Instructions for the task:
For the entries below, report the number of lines where the string "opportunity" appears, and only that number.
START Extracted information
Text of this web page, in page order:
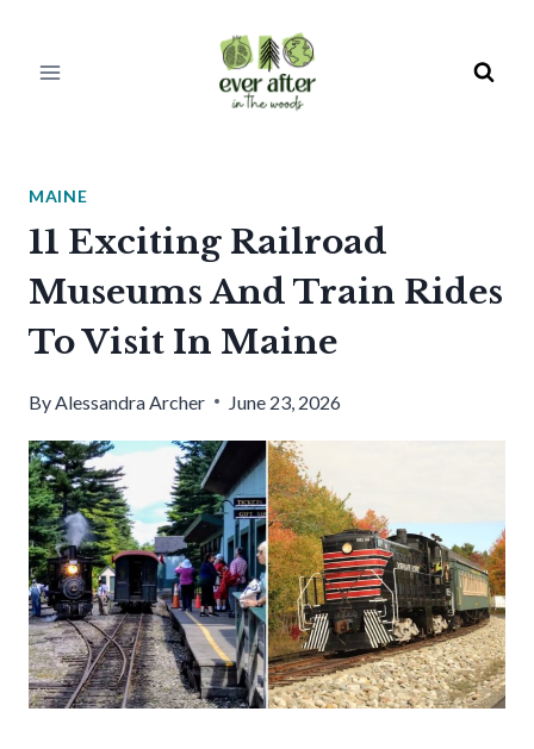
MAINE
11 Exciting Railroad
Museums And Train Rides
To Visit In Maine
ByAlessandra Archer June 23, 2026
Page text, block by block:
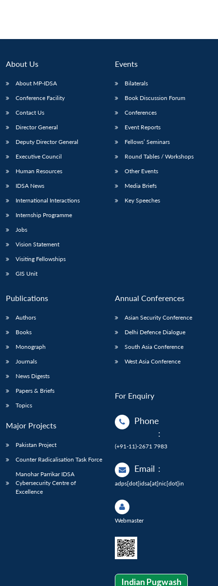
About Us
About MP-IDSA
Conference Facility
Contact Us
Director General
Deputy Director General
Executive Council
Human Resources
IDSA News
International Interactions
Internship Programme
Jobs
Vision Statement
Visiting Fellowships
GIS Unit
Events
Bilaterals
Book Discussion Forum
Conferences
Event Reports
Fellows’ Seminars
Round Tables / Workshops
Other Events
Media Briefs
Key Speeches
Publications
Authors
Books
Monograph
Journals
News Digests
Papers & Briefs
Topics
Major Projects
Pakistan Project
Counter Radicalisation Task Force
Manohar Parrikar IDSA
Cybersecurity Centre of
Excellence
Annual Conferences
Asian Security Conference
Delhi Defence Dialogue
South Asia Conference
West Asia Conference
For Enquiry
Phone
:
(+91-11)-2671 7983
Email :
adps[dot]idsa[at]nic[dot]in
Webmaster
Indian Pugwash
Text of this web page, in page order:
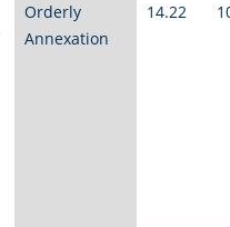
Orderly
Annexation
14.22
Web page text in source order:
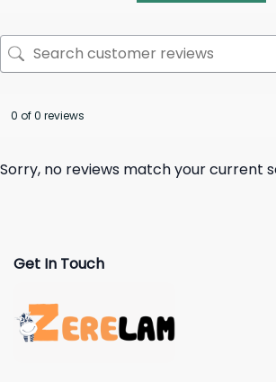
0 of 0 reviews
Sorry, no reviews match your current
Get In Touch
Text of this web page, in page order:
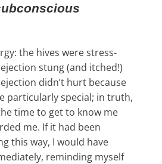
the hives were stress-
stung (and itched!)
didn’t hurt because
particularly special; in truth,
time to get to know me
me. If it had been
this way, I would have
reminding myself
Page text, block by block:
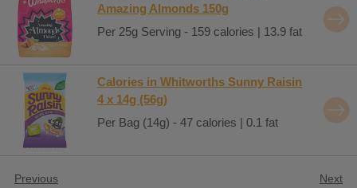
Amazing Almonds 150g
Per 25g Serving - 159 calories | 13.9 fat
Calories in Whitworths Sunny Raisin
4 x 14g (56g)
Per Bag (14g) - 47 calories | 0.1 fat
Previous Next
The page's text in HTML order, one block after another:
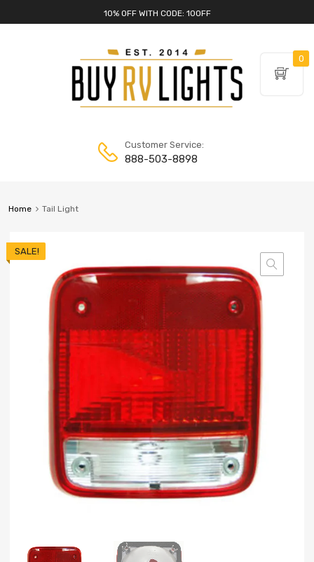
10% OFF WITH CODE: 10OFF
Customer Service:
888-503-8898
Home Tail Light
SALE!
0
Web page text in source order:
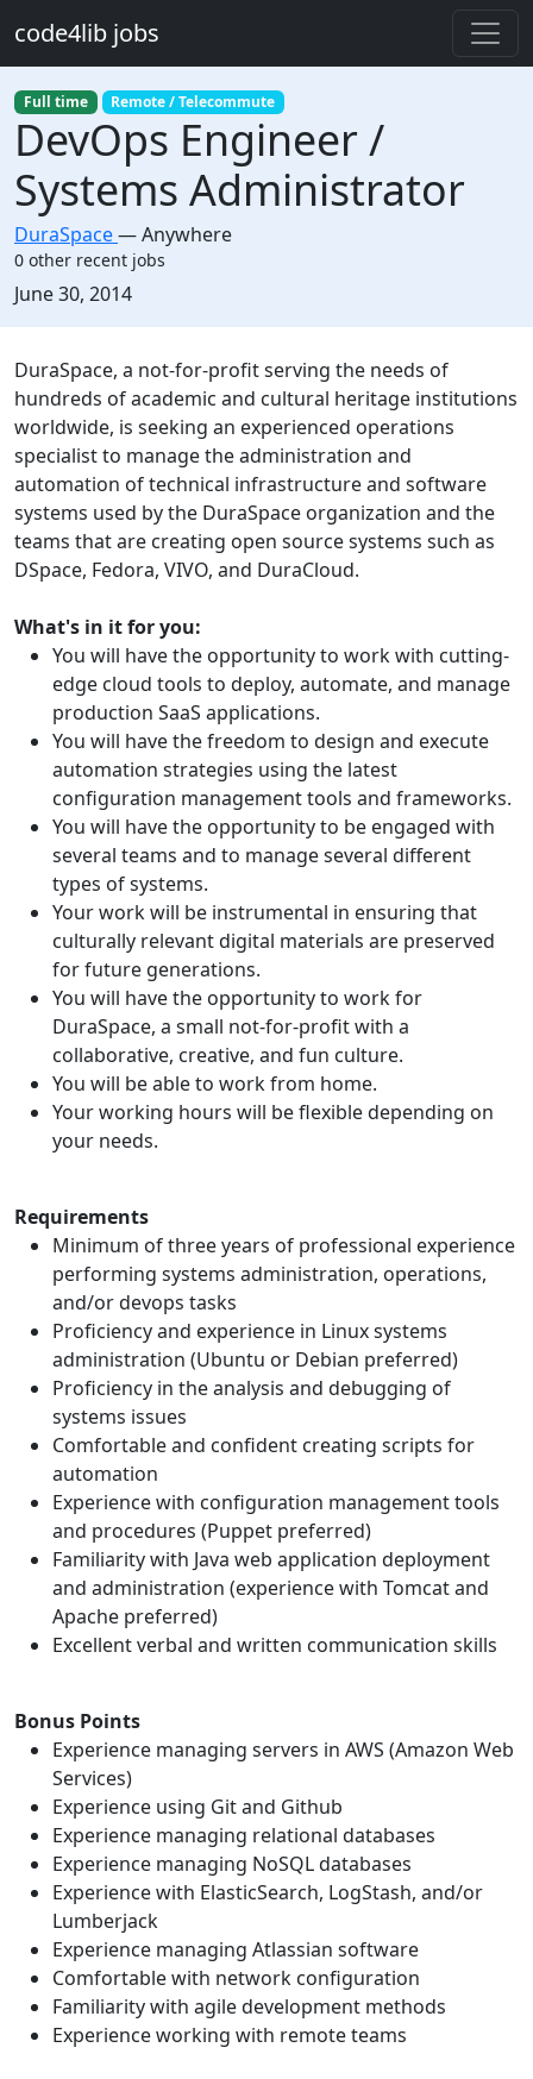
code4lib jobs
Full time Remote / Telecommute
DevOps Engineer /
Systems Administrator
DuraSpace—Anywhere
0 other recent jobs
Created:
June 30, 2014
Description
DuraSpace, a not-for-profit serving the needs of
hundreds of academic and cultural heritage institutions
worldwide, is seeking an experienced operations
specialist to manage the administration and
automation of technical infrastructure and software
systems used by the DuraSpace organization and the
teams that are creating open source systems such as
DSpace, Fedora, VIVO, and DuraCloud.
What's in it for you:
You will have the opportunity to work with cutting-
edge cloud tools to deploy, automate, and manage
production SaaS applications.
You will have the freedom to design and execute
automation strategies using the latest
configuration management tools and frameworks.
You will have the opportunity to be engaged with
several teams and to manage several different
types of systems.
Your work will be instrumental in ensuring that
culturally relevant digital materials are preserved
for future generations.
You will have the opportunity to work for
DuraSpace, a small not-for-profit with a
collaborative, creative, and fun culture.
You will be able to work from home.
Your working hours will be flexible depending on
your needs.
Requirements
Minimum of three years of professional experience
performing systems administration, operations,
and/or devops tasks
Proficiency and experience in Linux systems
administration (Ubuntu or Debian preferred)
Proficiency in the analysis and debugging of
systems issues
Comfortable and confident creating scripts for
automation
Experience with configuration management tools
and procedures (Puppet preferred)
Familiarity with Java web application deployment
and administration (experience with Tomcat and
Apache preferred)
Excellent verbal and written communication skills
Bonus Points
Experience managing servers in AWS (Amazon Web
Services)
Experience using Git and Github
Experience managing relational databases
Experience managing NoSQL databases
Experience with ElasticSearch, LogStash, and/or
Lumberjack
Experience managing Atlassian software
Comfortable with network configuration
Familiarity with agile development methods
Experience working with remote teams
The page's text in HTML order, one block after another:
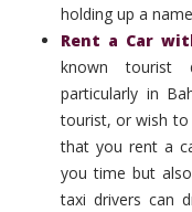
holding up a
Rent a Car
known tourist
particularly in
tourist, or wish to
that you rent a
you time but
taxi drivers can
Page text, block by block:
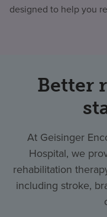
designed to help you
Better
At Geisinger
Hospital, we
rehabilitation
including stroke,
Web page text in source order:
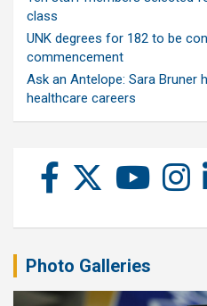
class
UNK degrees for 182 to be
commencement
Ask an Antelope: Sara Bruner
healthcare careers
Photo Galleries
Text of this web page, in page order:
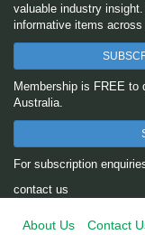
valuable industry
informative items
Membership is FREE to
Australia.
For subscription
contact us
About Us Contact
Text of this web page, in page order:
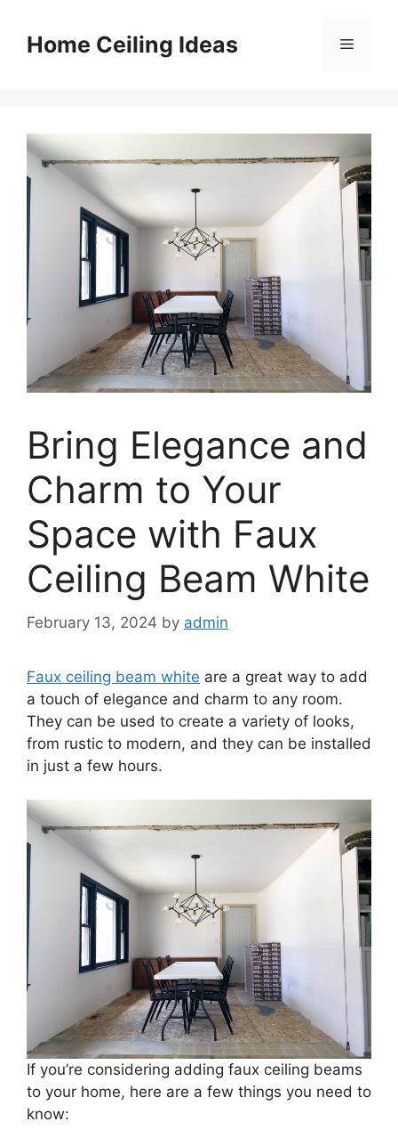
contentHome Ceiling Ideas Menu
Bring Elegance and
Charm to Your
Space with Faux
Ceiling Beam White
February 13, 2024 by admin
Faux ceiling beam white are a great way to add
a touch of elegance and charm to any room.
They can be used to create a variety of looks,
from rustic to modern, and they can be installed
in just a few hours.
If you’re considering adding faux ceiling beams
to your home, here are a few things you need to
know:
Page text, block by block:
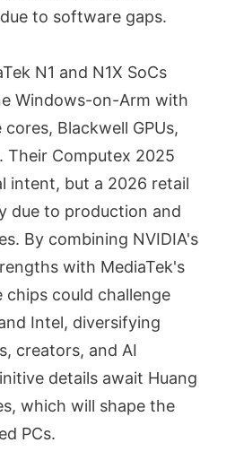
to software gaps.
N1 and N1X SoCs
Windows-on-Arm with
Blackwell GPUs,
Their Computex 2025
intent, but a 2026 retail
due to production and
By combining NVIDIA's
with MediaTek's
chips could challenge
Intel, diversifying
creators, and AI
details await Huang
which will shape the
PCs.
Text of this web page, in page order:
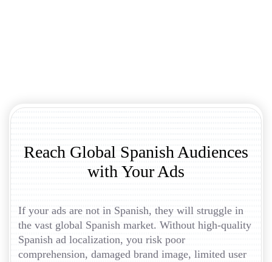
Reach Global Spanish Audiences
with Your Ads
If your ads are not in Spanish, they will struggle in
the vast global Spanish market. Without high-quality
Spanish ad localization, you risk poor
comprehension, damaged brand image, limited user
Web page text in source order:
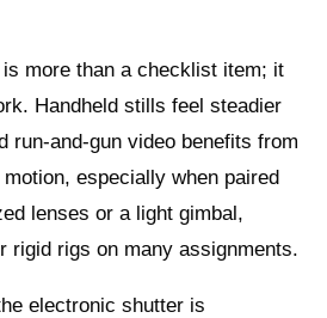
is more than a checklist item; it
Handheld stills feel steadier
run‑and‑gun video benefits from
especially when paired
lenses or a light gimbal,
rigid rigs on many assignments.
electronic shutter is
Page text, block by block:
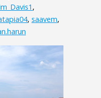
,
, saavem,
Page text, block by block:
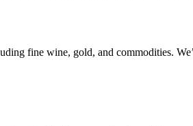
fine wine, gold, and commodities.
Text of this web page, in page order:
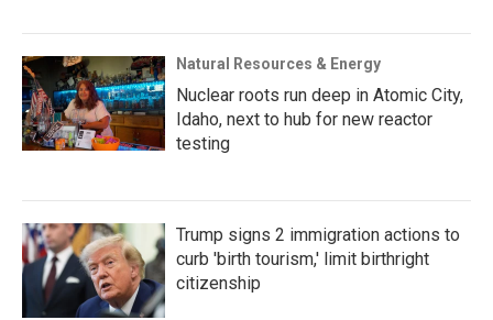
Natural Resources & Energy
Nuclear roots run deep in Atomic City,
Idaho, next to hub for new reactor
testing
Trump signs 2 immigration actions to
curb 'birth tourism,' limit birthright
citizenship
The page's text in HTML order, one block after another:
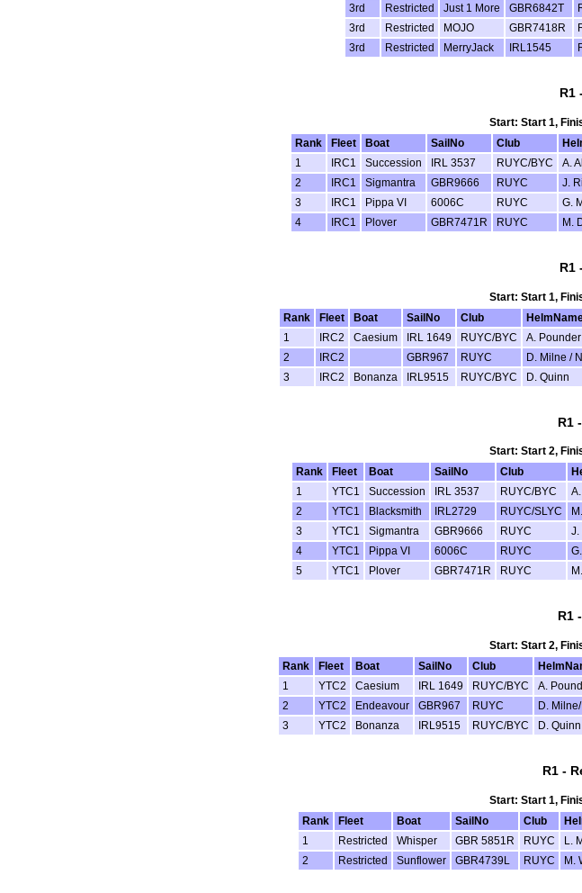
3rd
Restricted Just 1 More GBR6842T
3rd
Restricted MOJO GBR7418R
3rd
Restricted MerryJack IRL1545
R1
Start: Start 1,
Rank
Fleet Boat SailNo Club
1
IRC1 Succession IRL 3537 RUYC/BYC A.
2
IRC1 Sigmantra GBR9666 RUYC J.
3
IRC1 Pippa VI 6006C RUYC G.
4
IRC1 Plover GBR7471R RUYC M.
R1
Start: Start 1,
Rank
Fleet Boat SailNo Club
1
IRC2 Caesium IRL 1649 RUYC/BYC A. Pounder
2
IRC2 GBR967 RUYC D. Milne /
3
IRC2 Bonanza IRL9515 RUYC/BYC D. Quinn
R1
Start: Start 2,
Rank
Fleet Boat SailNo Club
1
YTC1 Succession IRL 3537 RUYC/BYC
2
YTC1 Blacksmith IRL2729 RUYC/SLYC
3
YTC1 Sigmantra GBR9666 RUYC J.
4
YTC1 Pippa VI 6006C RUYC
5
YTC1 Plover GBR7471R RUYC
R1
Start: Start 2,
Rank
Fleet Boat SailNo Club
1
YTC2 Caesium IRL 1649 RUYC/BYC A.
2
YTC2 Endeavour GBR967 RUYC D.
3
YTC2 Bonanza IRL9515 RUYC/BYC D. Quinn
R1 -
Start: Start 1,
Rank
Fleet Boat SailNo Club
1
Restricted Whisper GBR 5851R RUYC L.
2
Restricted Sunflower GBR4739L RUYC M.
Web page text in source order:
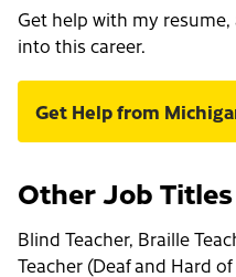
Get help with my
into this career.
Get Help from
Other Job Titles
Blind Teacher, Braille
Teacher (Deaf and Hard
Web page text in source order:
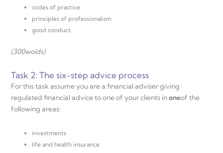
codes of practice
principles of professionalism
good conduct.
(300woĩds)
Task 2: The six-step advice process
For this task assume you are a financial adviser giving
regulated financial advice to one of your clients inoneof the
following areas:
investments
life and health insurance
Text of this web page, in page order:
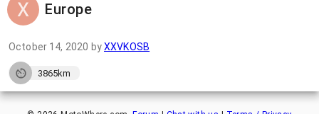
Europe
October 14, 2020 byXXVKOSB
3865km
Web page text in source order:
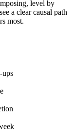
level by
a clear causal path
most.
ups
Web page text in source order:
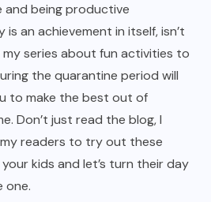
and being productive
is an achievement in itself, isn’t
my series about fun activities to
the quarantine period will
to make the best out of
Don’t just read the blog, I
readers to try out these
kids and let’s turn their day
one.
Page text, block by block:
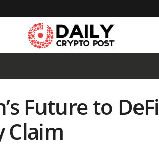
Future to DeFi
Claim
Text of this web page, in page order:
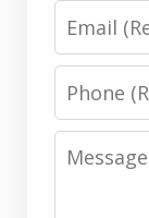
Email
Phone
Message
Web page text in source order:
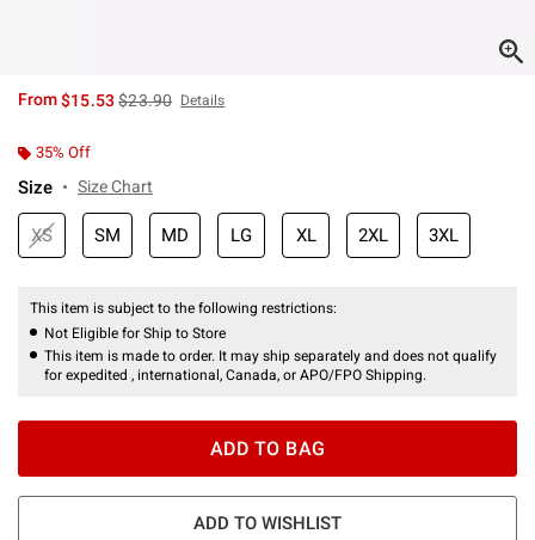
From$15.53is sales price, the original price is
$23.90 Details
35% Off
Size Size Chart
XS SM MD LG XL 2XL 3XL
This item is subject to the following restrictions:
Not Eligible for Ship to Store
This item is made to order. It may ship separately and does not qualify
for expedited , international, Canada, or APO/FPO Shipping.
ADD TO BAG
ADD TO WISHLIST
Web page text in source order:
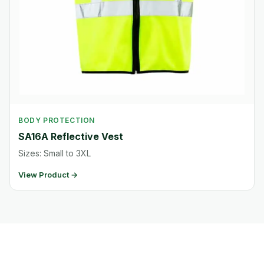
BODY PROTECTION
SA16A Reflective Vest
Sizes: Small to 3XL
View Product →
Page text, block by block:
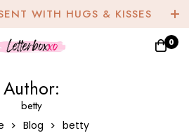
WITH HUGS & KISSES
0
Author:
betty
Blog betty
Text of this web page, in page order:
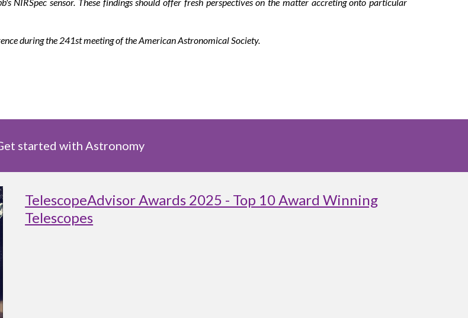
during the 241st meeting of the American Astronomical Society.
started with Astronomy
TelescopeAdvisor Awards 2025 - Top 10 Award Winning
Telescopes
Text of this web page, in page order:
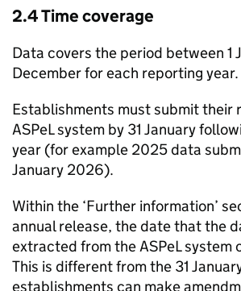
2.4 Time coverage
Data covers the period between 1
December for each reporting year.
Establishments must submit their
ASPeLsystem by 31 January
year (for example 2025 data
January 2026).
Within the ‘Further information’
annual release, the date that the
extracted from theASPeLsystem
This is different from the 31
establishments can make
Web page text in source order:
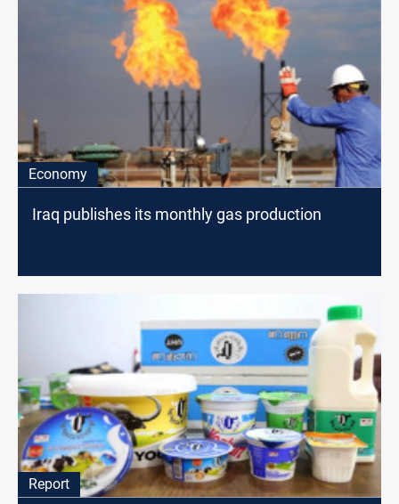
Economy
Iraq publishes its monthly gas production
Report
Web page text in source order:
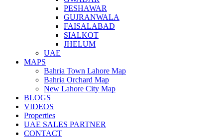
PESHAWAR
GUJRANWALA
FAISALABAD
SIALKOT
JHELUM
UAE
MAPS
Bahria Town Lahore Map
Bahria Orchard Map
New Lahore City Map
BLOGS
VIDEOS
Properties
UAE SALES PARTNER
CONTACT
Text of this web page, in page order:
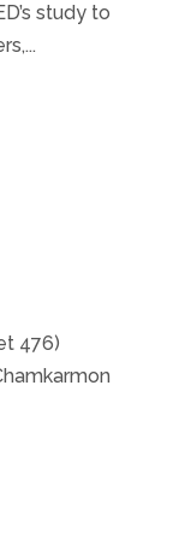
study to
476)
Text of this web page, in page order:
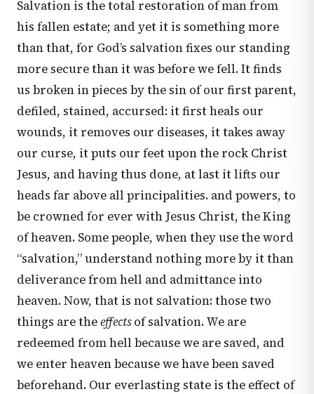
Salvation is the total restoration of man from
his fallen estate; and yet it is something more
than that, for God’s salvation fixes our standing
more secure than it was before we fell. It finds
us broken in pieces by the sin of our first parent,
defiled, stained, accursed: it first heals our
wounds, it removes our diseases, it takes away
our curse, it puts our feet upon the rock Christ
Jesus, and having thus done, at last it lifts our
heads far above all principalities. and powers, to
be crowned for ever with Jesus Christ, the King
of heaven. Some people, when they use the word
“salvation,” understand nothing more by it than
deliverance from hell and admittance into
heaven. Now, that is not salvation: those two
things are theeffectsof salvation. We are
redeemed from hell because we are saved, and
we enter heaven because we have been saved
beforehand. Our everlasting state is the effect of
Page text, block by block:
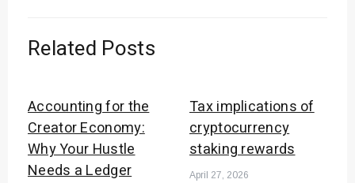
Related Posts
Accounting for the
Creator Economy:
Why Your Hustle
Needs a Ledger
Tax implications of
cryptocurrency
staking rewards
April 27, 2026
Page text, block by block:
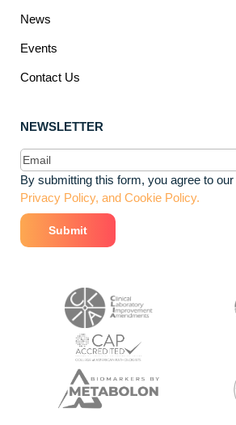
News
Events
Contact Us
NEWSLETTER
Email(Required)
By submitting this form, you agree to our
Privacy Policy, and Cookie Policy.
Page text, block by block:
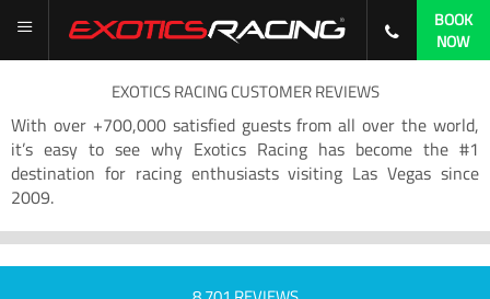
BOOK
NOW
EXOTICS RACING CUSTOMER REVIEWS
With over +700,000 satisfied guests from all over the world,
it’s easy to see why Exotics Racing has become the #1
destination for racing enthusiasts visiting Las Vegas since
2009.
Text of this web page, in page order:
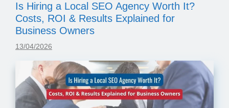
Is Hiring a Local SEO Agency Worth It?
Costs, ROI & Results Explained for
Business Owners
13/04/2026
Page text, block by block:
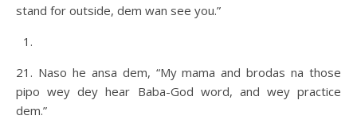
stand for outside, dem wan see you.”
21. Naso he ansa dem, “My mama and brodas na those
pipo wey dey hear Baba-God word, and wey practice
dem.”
END Extracted information
Solution to this exercise:
3